- _Work instructions_: Each line below from the one containing "Zapisz zmiany –" through the one containing "sobre todo en" is to be given again exactly, and no line outside that span.

- _Dataset records_:
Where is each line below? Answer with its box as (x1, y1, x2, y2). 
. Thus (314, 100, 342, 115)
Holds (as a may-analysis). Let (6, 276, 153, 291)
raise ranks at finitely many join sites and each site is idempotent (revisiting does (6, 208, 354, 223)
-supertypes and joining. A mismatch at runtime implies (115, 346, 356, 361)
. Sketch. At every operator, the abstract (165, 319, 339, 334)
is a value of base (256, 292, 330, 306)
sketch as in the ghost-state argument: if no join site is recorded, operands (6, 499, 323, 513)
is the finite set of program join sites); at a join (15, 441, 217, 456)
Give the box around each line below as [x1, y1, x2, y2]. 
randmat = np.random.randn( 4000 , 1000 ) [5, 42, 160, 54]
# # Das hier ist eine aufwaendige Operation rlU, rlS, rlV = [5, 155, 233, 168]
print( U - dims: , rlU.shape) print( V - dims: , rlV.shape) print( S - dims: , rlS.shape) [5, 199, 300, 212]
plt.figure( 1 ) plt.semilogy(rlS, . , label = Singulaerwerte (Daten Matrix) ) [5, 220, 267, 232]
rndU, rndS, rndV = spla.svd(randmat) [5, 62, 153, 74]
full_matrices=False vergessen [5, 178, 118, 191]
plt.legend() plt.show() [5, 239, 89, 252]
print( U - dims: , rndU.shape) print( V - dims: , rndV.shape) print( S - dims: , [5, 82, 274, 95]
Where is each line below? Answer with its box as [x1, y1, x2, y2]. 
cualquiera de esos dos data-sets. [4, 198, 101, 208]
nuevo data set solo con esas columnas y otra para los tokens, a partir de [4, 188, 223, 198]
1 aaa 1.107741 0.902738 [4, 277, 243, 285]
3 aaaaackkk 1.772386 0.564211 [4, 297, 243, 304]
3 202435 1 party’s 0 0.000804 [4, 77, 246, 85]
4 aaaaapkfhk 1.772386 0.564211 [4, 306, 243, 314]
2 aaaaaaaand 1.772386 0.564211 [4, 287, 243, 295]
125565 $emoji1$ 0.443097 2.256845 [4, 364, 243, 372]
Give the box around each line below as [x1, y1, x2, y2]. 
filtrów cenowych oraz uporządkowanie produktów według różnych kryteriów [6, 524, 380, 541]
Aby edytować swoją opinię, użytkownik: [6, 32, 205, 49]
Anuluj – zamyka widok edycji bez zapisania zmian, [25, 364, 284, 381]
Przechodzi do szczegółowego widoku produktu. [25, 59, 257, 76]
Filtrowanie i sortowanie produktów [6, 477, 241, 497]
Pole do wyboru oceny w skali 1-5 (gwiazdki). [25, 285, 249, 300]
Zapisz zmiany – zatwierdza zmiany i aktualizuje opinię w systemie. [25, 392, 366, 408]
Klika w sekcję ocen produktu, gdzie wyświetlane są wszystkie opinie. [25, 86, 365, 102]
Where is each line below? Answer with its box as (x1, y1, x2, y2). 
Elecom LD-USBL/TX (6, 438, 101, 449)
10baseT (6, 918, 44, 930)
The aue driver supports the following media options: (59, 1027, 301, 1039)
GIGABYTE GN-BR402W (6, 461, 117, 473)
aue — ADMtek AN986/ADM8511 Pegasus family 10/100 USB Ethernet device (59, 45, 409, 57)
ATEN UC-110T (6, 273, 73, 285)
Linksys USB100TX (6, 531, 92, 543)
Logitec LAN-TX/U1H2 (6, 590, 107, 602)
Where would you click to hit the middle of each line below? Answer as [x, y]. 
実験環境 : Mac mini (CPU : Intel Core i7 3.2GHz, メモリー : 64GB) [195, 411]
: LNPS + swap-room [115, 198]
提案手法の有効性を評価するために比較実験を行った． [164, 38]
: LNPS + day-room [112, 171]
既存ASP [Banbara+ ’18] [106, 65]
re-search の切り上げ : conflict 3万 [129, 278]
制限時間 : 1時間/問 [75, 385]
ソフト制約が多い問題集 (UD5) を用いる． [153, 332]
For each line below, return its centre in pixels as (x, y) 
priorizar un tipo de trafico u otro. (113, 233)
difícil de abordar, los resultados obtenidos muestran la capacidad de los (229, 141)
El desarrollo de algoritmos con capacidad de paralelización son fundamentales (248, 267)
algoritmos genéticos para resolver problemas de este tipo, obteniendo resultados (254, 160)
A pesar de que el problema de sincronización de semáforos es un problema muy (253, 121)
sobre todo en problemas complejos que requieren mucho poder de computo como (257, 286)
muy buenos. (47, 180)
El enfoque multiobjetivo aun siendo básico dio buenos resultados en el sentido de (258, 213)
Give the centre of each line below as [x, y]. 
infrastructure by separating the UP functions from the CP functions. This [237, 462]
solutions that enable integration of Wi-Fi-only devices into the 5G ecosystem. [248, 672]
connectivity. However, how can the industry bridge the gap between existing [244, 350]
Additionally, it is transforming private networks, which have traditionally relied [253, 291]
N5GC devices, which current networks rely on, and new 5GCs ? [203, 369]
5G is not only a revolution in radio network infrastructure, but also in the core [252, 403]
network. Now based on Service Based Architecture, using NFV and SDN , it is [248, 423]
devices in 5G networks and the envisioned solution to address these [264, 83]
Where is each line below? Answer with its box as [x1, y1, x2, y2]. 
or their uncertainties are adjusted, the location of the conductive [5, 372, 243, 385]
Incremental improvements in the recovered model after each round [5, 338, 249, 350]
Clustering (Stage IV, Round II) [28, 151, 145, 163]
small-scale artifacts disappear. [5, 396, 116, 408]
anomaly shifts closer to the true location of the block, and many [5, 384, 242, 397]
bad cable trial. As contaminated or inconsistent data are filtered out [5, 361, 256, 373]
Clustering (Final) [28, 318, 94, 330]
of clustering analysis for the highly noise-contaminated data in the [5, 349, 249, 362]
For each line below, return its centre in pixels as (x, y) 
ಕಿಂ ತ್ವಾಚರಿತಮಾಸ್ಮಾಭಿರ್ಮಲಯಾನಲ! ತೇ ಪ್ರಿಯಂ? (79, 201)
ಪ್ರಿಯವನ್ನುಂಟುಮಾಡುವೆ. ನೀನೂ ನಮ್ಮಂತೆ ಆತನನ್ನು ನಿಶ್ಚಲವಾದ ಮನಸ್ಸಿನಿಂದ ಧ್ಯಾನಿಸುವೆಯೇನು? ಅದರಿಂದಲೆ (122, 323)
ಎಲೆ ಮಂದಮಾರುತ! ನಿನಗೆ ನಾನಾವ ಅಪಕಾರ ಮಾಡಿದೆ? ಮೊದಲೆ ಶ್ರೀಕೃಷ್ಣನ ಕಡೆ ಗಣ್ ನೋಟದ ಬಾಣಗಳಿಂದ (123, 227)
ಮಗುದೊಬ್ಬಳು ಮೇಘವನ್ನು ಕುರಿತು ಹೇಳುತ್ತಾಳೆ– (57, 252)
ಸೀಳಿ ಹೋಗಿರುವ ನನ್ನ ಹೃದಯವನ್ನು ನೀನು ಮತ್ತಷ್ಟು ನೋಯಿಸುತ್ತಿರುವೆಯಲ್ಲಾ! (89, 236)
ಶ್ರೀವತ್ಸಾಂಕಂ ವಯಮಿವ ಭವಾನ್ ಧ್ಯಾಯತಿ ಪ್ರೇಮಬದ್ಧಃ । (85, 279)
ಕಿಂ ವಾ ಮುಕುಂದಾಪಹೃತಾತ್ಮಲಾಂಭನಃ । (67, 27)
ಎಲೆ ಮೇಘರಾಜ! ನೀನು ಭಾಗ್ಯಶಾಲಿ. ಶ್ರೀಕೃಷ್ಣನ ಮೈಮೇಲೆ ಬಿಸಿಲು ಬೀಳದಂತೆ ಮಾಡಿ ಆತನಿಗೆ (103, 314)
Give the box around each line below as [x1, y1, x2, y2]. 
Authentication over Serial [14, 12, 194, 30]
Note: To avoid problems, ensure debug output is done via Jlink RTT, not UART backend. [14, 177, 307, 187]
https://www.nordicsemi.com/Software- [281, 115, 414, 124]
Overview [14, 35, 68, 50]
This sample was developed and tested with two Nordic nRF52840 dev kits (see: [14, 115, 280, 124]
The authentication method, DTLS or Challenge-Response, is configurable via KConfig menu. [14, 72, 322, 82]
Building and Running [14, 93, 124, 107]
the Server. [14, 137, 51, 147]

- _Expected answer_:
Zapisz zmiany – zatwierdza zmiany i aktualizuje opinię w systemie. [25, 392, 366, 408]
Klika w sekcję ocen produktu, gdzie wyświetlane są wszystkie opinie. [25, 86, 365, 102]
Where is each line below? Answer with its box as (x1, y1, x2, y2). 
Elecom LD-USBL/TX (6, 438, 101, 449)
10baseT (6, 918, 44, 930)
The aue driver supports the following media options: (59, 1027, 301, 1039)
GIGABYTE GN-BR402W (6, 461, 117, 473)
aue — ADMtek AN986/ADM8511 Pegasus family 10/100 USB Ethernet device (59, 45, 409, 57)
ATEN UC-110T (6, 273, 73, 285)
Linksys USB100TX (6, 531, 92, 543)
Logitec LAN-TX/U1H2 (6, 590, 107, 602)
Where would you click to hit the middle of each line below? Answer as [x, y]. 
実験環境 : Mac mini (CPU : Intel Core i7 3.2GHz, メモリー : 64GB) [195, 411]
: LNPS + swap-room [115, 198]
提案手法の有効性を評価するために比較実験を行った． [164, 38]
: LNPS + day-room [112, 171]
既存ASP [Banbara+ ’18] [106, 65]
re-search の切り上げ : conflict 3万 [129, 278]
制限時間 : 1時間/問 [75, 385]
ソフト制約が多い問題集 (UD5) を用いる． [153, 332]
For each line below, return its centre in pixels as (x, y) 
priorizar un tipo de trafico u otro. (113, 233)
difícil de abordar, los resultados obtenidos muestran la capacidad de los (229, 141)
El desarrollo de algoritmos con capacidad de paralelización son fundamentales (248, 267)
algoritmos genéticos para resolver problemas de este tipo, obteniendo resultados (254, 160)
A pesar de que el problema de sincronización de semáforos es un problema muy (253, 121)
sobre todo en problemas complejos que requieren mucho poder de computo como (257, 286)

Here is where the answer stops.